Television and advertising play on an essential aspect of human nature: the pathological need to compare oneself with others. A person can genuinely cry at the misfortune of someone else, and yet simultaneously be envious of the person who succeeds better than he does. In a laboratory experiment where people are asked about their preferences, the students at an American university respond that they would prefer to earn $50,000 when their fellow students earn $25,000, rather than earn $100,000 when the others earn $200,000. The results of this experiment are observed in real life. Happiness depends on comparisons that each person establishes with a reference group, whether friends or colleagues. In American families, an astonishing observation has been made: a wife will have a greater probability of working if her sister’s husband earns more than her own husband. In effect, she must compensate for the lack of earning power she feels vis-à-vis her own sister.

But fortunately human rivalry does not extend across all dimensions. It disappears in leisure, for example. The same American college students were asked to choose between two options: (1) you have two weeks vacation and your colleagues only one, or (2) you have four weeks vacation and the others eight; they all chose the second option, that of spending four weeks on holiday. No mimetic behaviour is being observed here. Rivalry bears only on visible traits of social success. The silent happiness of others – here about free time – does not sharpen competitiveness.

The economist Bruno Frey has proposed a very useful classification to understand the mechanisms at work when people compare themselves to others. He suggests distinguishing between ‘extrinsic goods’ and ‘intrinsic goods’. The former relate to status and wealth: these are the external signs of social success, the social heritage that is accumulated over the course of time that marks everybody’s place in society. Intrinsic goods are linked to the affection of others (relatedness), to love, to the feeling of having a purpose in life. These are experiences ‘in flux’, which change with passing time. Extrinsic goods sharpen social rivalry, while intrinsic goods augment wellbeing, but silently.

Unless you are a saint or a socialite (Schopenhauer said: without being either ‘Stoic or Machiavellian’), both kinds of goods are certainly necessary in order to be happy.

But the problem is that it is hard to understand one’s own emotions, and we systematically underestimate the benefits of intrinsic goods. Many people dream of a mansion and therefore choose to move out of the city centre to find a better ratio between quality and price in real estate.

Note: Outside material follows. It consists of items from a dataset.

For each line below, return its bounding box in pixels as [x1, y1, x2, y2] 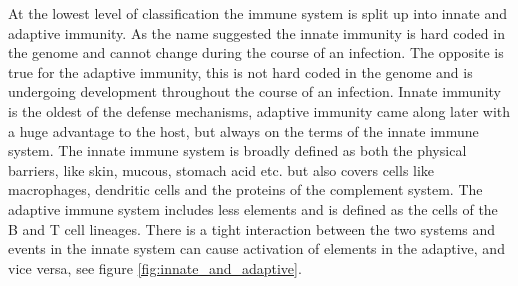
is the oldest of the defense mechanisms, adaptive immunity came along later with [8, 100, 511, 121]
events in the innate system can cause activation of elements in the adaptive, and [8, 238, 505, 259]
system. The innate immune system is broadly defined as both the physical [8, 140, 467, 161]
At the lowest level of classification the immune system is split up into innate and [8, 3, 508, 23]
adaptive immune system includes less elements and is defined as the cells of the [8, 198, 498, 219]
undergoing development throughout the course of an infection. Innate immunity [8, 81, 501, 102]
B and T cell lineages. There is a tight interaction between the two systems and [8, 218, 496, 239]
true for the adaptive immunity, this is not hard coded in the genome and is [8, 61, 473, 82]

But they forget the psychological cost of commuting and often end up (without wanting to admit it) regretting their choice.

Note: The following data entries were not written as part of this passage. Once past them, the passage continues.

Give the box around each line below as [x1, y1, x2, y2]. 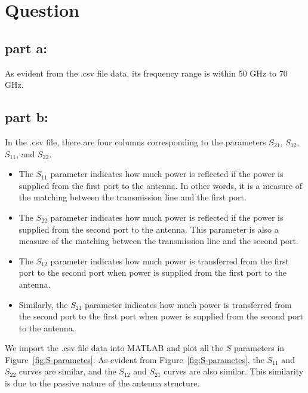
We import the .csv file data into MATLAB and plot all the [5, 342, 224, 354]
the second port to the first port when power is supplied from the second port [19, 310, 304, 322]
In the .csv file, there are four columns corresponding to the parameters [5, 135, 266, 148]
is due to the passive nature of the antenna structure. [5, 377, 200, 389]
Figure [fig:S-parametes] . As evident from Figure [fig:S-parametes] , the [5, 353, 264, 365]
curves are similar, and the [19, 365, 116, 377]
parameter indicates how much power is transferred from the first [50, 254, 289, 267]
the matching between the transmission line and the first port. [19, 191, 247, 203]
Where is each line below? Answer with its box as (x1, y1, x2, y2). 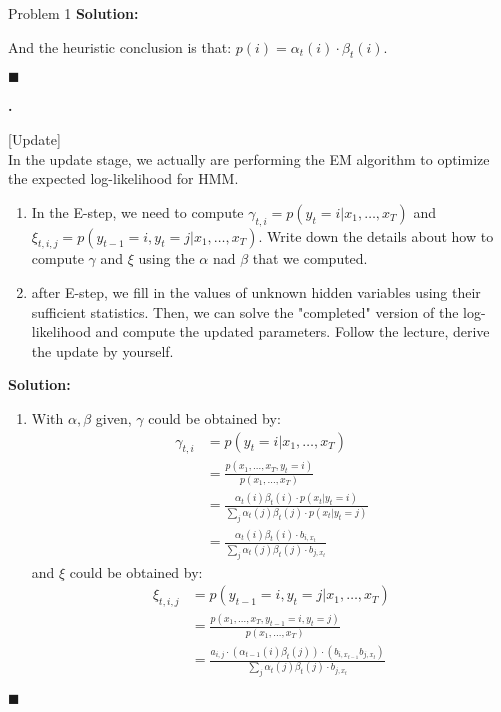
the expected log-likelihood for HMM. (8, 168, 239, 189)
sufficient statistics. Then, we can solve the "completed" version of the (31, 301, 459, 322)
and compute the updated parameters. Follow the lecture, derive (95, 321, 490, 342)
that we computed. (252, 248, 368, 269)
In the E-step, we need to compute (31, 201, 244, 222)
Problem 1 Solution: (8, 3, 139, 23)
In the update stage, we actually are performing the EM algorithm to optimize (8, 148, 490, 169)
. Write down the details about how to (258, 225, 494, 246)

Why is it so hard to understand what is good for you? Daniel Kahneman, a psychologist by training who got the Nobel Prize in economics, has taken up this question. He shows that we tend to retain only two moments: the most intense and the last. Of vacations, I remember the farewells when going home and the most exciting day. Everything else vanishes in the halo of life that is past. This ‘peak/end’ model makes us forget intermediary moments.7 Doing so, projecting into the future, people tend also to ignore experienced duration. They project themselves into ‘peak’ experiences to the detriment of others in the ‘strong flow’. Memory has a hard time retaining the silent emotions of ordinary days. Marcel Proust’s genius in his novel In Search of Lost Time is to show the struggle in oneself to get beyond the ordinary propensity to retain only the outstanding moments. ‘Lost time’ has the double sense of past time that you think you have forgotten, and the time you think you lost in doing futile things that are nevertheless essential.